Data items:

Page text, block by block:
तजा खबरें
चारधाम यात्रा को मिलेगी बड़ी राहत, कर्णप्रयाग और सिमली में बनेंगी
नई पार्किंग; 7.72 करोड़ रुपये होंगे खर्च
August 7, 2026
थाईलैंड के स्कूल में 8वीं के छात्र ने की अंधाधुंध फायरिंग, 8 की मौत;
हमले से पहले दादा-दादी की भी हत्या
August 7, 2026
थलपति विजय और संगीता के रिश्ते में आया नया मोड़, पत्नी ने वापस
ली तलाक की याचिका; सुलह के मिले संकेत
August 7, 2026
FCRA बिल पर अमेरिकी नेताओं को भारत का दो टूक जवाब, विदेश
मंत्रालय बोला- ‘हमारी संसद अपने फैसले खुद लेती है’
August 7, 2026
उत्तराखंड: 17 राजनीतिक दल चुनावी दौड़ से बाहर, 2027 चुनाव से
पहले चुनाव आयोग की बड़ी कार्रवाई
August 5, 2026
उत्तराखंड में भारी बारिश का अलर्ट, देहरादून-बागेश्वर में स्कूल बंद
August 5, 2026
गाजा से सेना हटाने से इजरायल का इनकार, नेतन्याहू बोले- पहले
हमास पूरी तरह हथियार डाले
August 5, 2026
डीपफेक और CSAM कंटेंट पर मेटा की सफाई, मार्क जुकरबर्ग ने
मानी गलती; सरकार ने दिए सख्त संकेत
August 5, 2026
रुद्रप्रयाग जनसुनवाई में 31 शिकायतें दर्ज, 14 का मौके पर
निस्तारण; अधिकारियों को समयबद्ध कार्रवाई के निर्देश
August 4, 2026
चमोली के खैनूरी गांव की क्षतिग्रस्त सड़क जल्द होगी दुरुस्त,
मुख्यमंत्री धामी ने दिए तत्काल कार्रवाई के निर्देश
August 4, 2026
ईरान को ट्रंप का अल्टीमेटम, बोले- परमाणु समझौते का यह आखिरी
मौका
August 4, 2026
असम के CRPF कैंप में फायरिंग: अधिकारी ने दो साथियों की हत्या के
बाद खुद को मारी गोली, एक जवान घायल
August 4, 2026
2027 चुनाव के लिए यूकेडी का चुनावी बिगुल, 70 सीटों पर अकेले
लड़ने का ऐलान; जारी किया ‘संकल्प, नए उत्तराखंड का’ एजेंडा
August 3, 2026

**Your assignment**.
Repeat the records above with every character intact.

**Answer to this exercise**.
Page text, block by block:
तजा खबरें
चारधाम यात्रा को मिलेगी बड़ी राहत, कर्णप्रयाग और सिमली में बनेंगी
नई पार्किंग; 7.72 करोड़ रुपये होंगे खर्च
August 7, 2026
थाईलैंड के स्कूल में 8वीं के छात्र ने की अंधाधुंध फायरिंग, 8 की मौत;
हमले से पहले दादा-दादी की भी हत्या
August 7, 2026
थलपति विजय और संगीता के रिश्ते में आया नया मोड़, पत्नी ने वापस
ली तलाक की याचिका; सुलह के मिले संकेत
August 7, 2026
FCRA बिल पर अमेरिकी नेताओं को भारत का दो टूक जवाब, विदेश
मंत्रालय बोला- ‘हमारी संसद अपने फैसले खुद लेती है’
August 7, 2026
उत्तराखंड: 17 राजनीतिक दल चुनावी दौड़ से बाहर, 2027 चुनाव से
पहले चुनाव आयोग की बड़ी कार्रवाई
August 5, 2026
उत्तराखंड में भारी बारिश का अलर्ट, देहरादून-बागेश्वर में स्कूल बंद
August 5, 2026
गाजा से सेना हटाने से इजरायल का इनकार, नेतन्याहू बोले- पहले
हमास पूरी तरह हथियार डाले
August 5, 2026
डीपफेक और CSAM कंटेंट पर मेटा की सफाई, मार्क जुकरबर्ग ने
मानी गलती; सरकार ने दिए सख्त संकेत
August 5, 2026
रुद्रप्रयाग जनसुनवाई में 31 शिकायतें दर्ज, 14 का मौके पर
निस्तारण; अधिकारियों को समयबद्ध कार्रवाई के निर्देश
August 4, 2026
चमोली के खैनूरी गांव की क्षतिग्रस्त सड़क जल्द होगी दुरुस्त,
मुख्यमंत्री धामी ने दिए तत्काल कार्रवाई के निर्देश
August 4, 2026
ईरान को ट्रंप का अल्टीमेटम, बोले- परमाणु समझौते का यह आखिरी
मौका
August 4, 2026
असम के CRPF कैंप में फायरिंग: अधिकारी ने दो साथियों की हत्या के
बाद खुद को मारी गोली, एक जवान घायल
August 4, 2026
2027 चुनाव के लिए यूकेडी का चुनावी बिगुल, 70 सीटों पर अकेले
लड़ने का ऐलान; जारी किया ‘संकल्प, नए उत्तराखंड का’ एजेंडा
August 3, 2026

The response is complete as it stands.